Task 1.5 + 1.6: Model Explainability + Prediction Reasoning
For model explainability and prediction reasoning, we follow the Traceable Prompting / Chain-of-Thought (CoT) Prompting method. In this case, I use this prompt
Explain how to generate output in a format that can be easily parsed by downstream
systems in "reasoning steps" key then output the canonical record.
To calculate the metrics, I run the following code
uv sync
uv run explainability.py
The model will explain intuitive behind its decision to us, here is a portion of it
* **reasoning steps:** A list of dictionaries. Each dictionary represents a reasoning step. Each dictionary has keys like:
* **step_number:** The numerical order of the step.
* **description:** A natural language description of the step (e.g., "Applying rule X to deduce Y").
* **input:** The input to the reasoning step (e.g., facts, observations).
* **output:** The output of the reasoning step (e.g., new facts, conclusions).
* **rule:** (Optional) The rule applied in the step.
* **canonical record:** A structured representation of the canonical information. The structure depends on the input type and the task. General considerations:
* **Entities:** Represent entities with unique identifiers (UUIDs recommended). Include attributes like name, type, and other relevant details.

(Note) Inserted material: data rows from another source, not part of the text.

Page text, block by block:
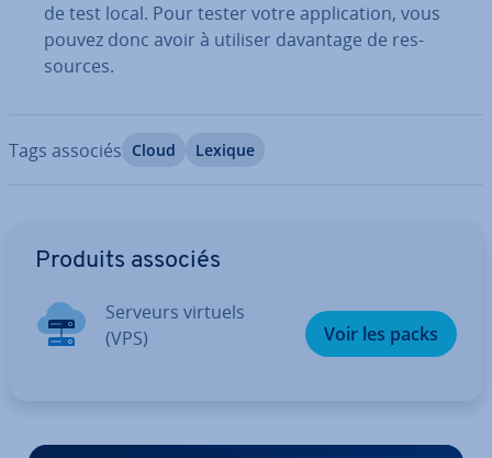
de test local. Pour tester votre ap­pli­ca­tion, vous
pouvez donc avoir à utiliser davantage de res­
sources.
Tags associés Cloud Lexique
Produits associés
Serveurs virtuels
(VPS)
Voir les packs
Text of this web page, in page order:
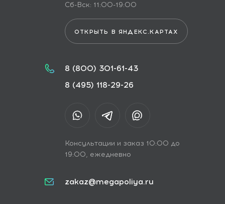
Сб-Вск: 11:00-19:00
ОТКРЫТЬ В ЯНДЕКС.КАРТАХ
8 (800) 301-61-43
8 (495) 118-29-26
Консультации и заказ 10:00 до
19:00, ежедневно
zakaz@megapoliya.ru
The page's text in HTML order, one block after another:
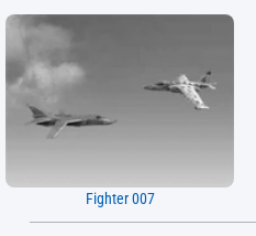
Fighter 007
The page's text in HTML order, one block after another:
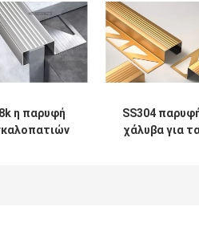
8k η παρυφή
SS304
χάλυβα για
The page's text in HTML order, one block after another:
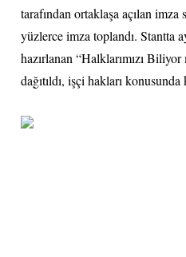
tarafından ortaklaşa açılan imza
yüzlerce imza toplandı. Stantta
hazırlanan “Halklarımızı
dağıtıldı, işçi hakları
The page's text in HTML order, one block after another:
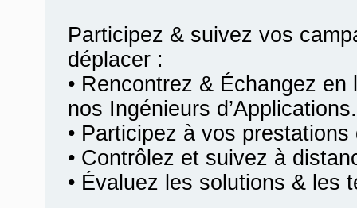
Participez & suivez vos
déplacer :
• Rencontrez & Échangez
nos Ingénieurs d’Applications.
• Participez à vos prestations
• Contrôlez et suivez à
• Évaluez les solutions & les
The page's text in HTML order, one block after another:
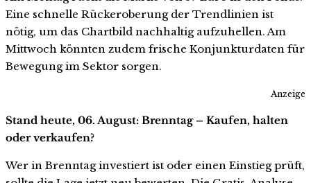
Eine schnelle Rückeroberung der Trendlinien ist
nötig, um das Chartbild nachhaltig aufzuhellen. Am
Mittwoch könnten zudem frische Konjunkturdaten für
Bewegung im Sektor sorgen.
Anzeige
Stand heute, 06. August: Brenntag – Kaufen, halten
oder verkaufen?
Wer in Brenntag investiert ist oder einen Einstieg prüft,
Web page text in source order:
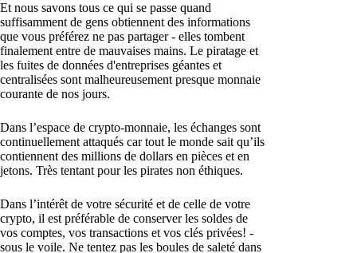
Et nous savons tous ce qui se passe quand
suffisamment de gens obtiennent des informations
que vous préférez ne pas partager - elles tombent
finalement entre de mauvaises mains. Le piratage et
les fuites de données d'entreprises géantes et
centralisées sont malheureusement presque monnaie
courante de nos jours.
Dans l’espace de crypto-monnaie, les échanges sont
continuellement attaqués car tout le monde sait qu’ils
contiennent des millions de dollars en pièces et en
jetons. Très tentant pour les pirates non éthiques.
Dans l’intérêt de votre sécurité et de celle de votre
crypto, il est préférable de conserver les soldes de
vos comptes, vos transactions et vos clés privées! -
sous le voile. Ne tentez pas les boules de saleté dans
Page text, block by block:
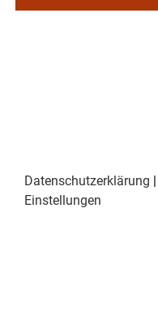
Datenschutzerklärung |
Einstellungen
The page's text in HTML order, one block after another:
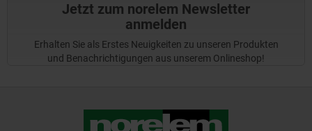
Jetzt zum norelem Newsletter
anmelden
Erhalten Sie als Erstes Neuigkeiten zu unseren Produkten
und Benachrichtigungen aus unserem Onlineshop!
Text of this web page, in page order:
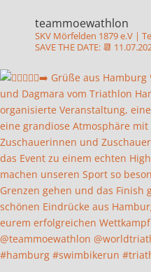
teammoewathlon
SKV Mörfelden 1879 e.V |
SAVE THE DATE: 📆
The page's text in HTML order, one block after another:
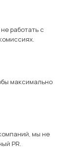
работать с
максимально
мы не
PR.
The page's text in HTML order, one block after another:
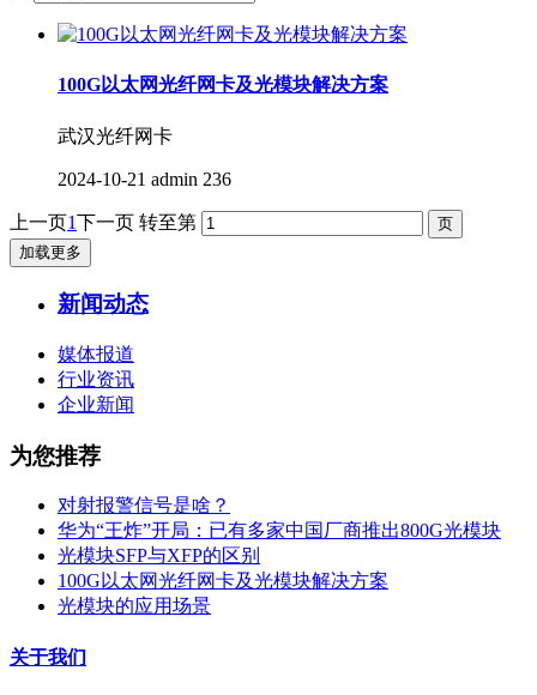
100G以太网光纤网卡及光模块解决方案
武汉光纤网卡
2024-10-21 admin 236
上一页1下一页 转至第
加载更多
新闻动态
媒体报道
行业资讯
企业新闻
为您推荐
对射报警信号是啥？
华为“王炸”开局：已有多家中国厂商推出800G光模块
光模块SFP与XFP的区别
100G以太网光纤网卡及光模块解决方案
光模块的应用场景
关于我们
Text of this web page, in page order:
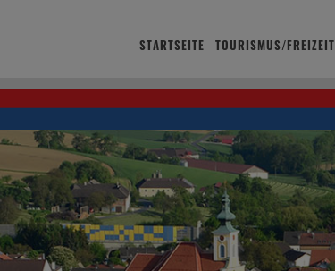
STARTSEITE TOURISMUS/FREIZEIT
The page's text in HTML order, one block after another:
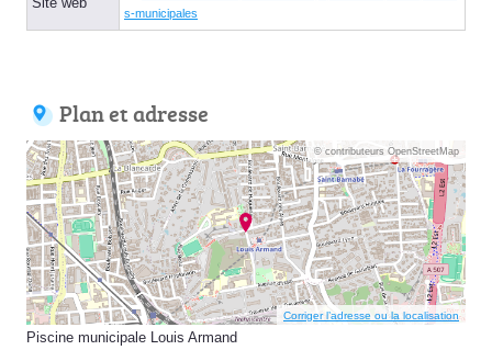
s-municipales
Plan et adresse
© contributeurs OpenStreetMap
Corriger l’adresse ou la localisation
Piscine municipale Louis Armand
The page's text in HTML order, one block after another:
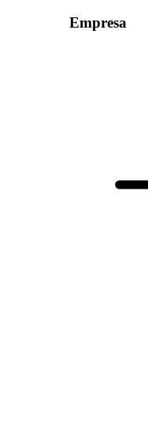
Empresa
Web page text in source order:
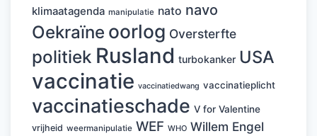
klimaatagenda manipulatie nato navo
Oekraïne oorlog Oversterfte
politiek Rusland turbokanker USA
vaccinatie vaccinatiedwang vaccinatieplicht
vaccinatieschade V for Valentine
vrijheid weermanipulatie WEF WHO Willem Engel
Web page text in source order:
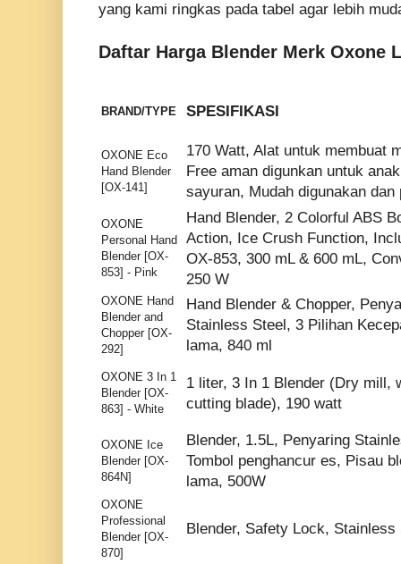
yang kami ringkas pada tabel agar lebih
Daftar Harga Blender Merk Oxone
BRAND/TYPE SPESIFIKASI
OXONE Eco
Hand Blender
[OX-141]
170 Watt, Alat untuk membuat
Free aman digunkan untuk
sayuran, Mudah digunakan dan
OXONE
Personal Hand
Blender [OX-
853] - Pink
Hand Blender, 2 Colorful ABS
Action, Ice Crush Function,
OX-853, 300 mL & 600 mL,
250 W
OXONE Hand
Blender and
Chopper [OX-
292]
Hand Blender & Chopper,
Stainless Steel, 3 Pilihan
lama, 840 ml
OXONE 3 In 1
Blender [OX-
863] - White
1 liter, 3 In 1 Blender (Dry mill,
cutting blade), 190 watt
OXONE Ice
Blender [OX-
864N]
Blender, 1.5L, Penyaring
Tombol penghancur es, Pisau
lama, 500W
OXONE
Professional
Blender [OX-
870]
Blender, Safety Lock,
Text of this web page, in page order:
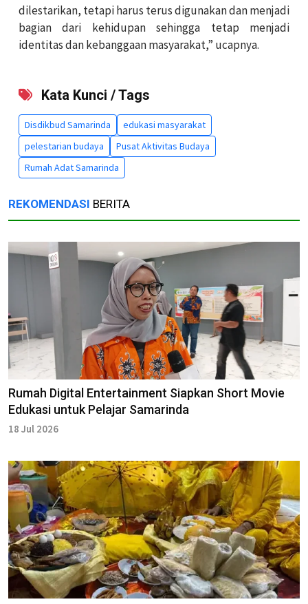
dilestarikan, tetapi harus terus digunakan dan menjadi
bagian dari kehidupan sehingga tetap menjadi
identitas dan kebanggaan masyarakat,” ucapnya.
Kata Kunci / Tags
Disdikbud Samarinda
edukasi masyarakat
pelestarian budaya
Pusat Aktivitas Budaya
Rumah Adat Samarinda
REKOMENDASI BERITA
Rumah Digital Entertainment Siapkan Short Movie
Edukasi untuk Pelajar Samarinda
18 Jul 2026
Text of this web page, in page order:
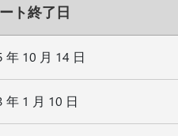
ト終了日
年 10 月 14 日
年 1 月 10 日
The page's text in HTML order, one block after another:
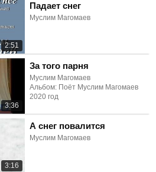
2:51
Падает снег
Муслим Магомаев
3:36
За того парня
Муслим Магомаев
Альбом: Поёт Муслим Магомаев
2020 год
3:16
А снег повалится
Муслим Магомаев
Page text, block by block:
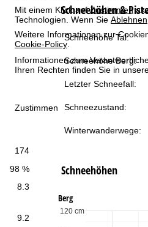
Mit einem Klick aufZustimmen
Technologien. Wenn Sie Ablehnen
Weitere Informationen zur
Cookie-Policy
Informationen zum
Ihren Rechten finden Sie in
Zustimmen
174
98 %
8.3
9.2
e
i
t
Schneehöhen &
Schneehöhe Tal:
Schneehöhe Berg:
Letzter Schneefall:
Schneezustand:
Winterwanderwege:
Schneehöhen
Berg
120 cm
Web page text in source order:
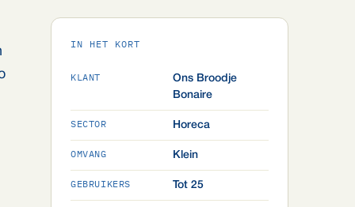
IN HET KORT
KLANT
Ons Broodje
Bonaire
SECTOR Horeca
OMVANG Klein
GEBRUIKERS Tot 25
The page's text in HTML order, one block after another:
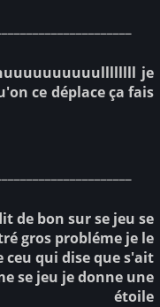
je
ce déplace ça fais
de bon sur se jeu se
gros probléme je le
qui dise que s'ait
se jeu je donne une
étoile
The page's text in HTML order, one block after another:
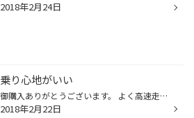
2018年2月24日
乗り心地がいい
御購入ありがとうございます。 よく高速走行をされ、道路からのゴツゴツ感を軽減したいという事なので レグノ・GRレジェーラをお選びいただきました。 この後にはアライメントをしてお渡しいたします。 快適走行の役に少しは貢献できたかな？ 後日に御感想をお聞きしたいと思います。
2018年2月22日
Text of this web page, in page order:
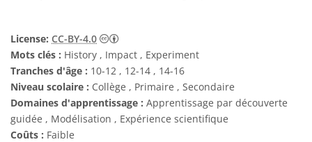
License: CC-BY-4.0
Creative Commons (CC) Attribution 4.0
Mots clés : History , Impact , Experiment
Tranches d'âge : 10-12 , 12-14 , 14-16
Niveau scolaire : Collège , Primaire , Secondaire
Domaines d'apprentissage : Apprentissage par découverte
guidée , Modélisation , Expérience scientifique
Coûts : Faible
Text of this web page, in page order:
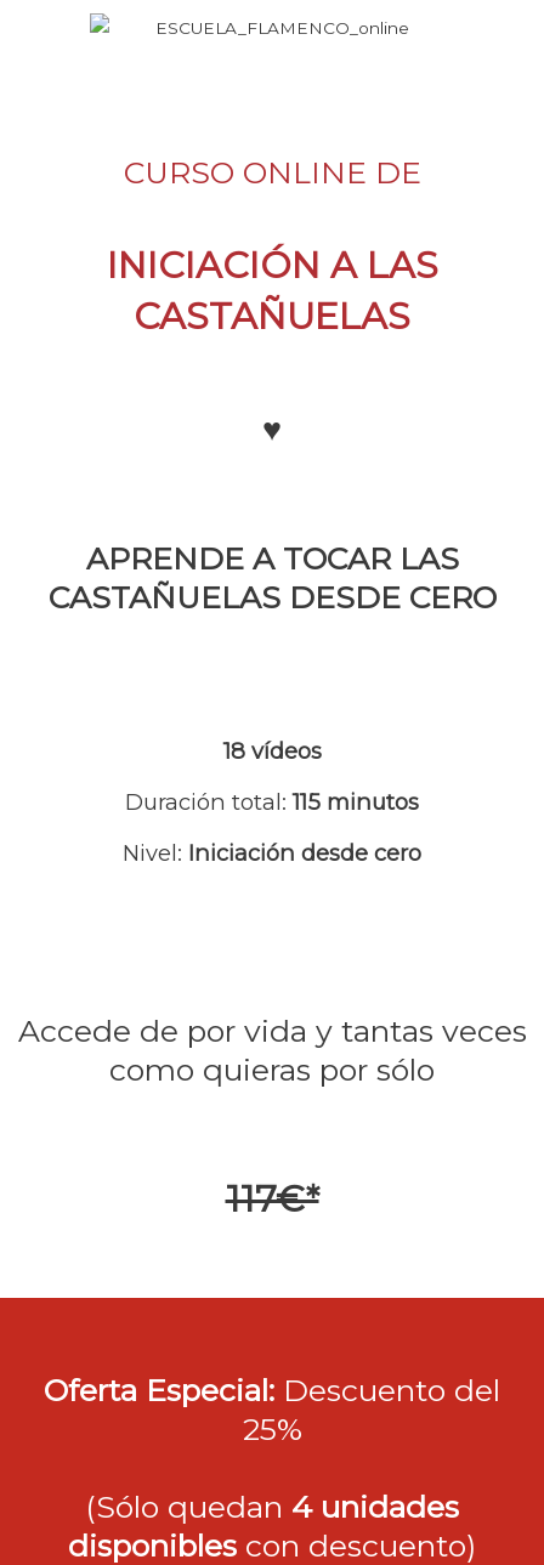
CURSO ONLINE DE
INICIACIÓN A LAS
CASTAÑUELAS
♥
APRENDE A TOCAR LAS
CASTAÑUELAS DESDE CERO
18 vídeos
Duración total:115 minutos
Nivel: Iniciación desde cero
Accede de por vida y tantas veces
como quieras por sólo
117€*
Oferta Especial: Descuento del
25%
(Sólo quedan 4 unidades
disponibles con descuento)
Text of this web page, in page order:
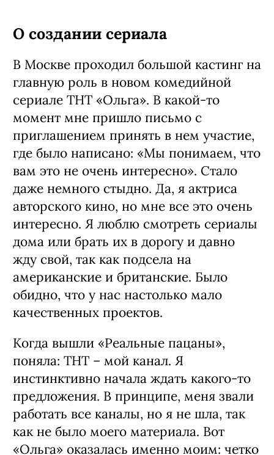
Ленка – младшая сестра Ольги, 30 лет. Не
замужем.
О создании сериала
В Москве проходил большой кастинг на
главную роль в новом комедийной
сериале ТНТ «Ольга». В какой-то
момент мне пришло письмо с
приглашением принять в нем участие,
где было написано: «Мы понимаем, что
вам это не очень интересно». Стало
даже немного стыдно. Да, я актриса
авторского кино, но мне все это очень
интересно. Я люблю смотреть сериалы
дома или брать их в дорогу и давно
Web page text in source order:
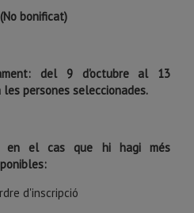
bonificat)
del 9 d'octubre al 13
les persones seleccionades.
en el cas que hi hagi més
d'inscripció
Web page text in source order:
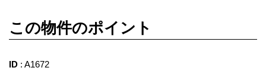
この物件のポイント
ID : A1672
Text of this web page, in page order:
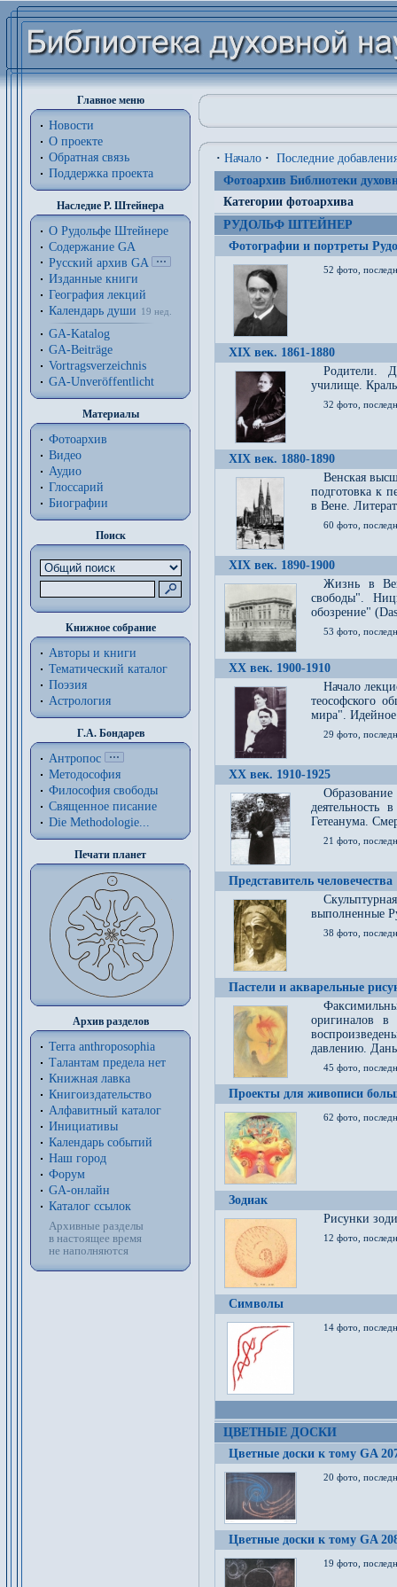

* **Relationships:** Represent relationships between entities using predicates (e.g., "works_for," "located_in"). Include attributes like start date, end date, etc.
* **Events:** Represent events with unique identifiers (UUIDs recommended). Include attributes like event type, participants (linked entities), location, time, and other relevant details.
For full output, you can see the explainability.json file.
Traceable Prompting
We add Traceable Prompting to the prompt to make the model explainable.
Task 1.7: Model Deployment as a Service
Model are deployed as a service in Vertex AI platform via GCP Compute Engine. We pick borbann-pipeline-2 as the final model to deploy according to the evaluation result.
Anyway, currently we are not using this model with the pipeline service yet, so we will demonstrate it manually.
Section 2: UI-Model Interface
Task 2.1 UI design
This AI component is not directly show up on UI, it is automated process to map data of pipeline service to canonical record. Anyway, I will show the UI of pipeline service to show the data that we use to map to canonical record.
We don't have any UI to gain feedback from user at this time, but we plan to add it in the future.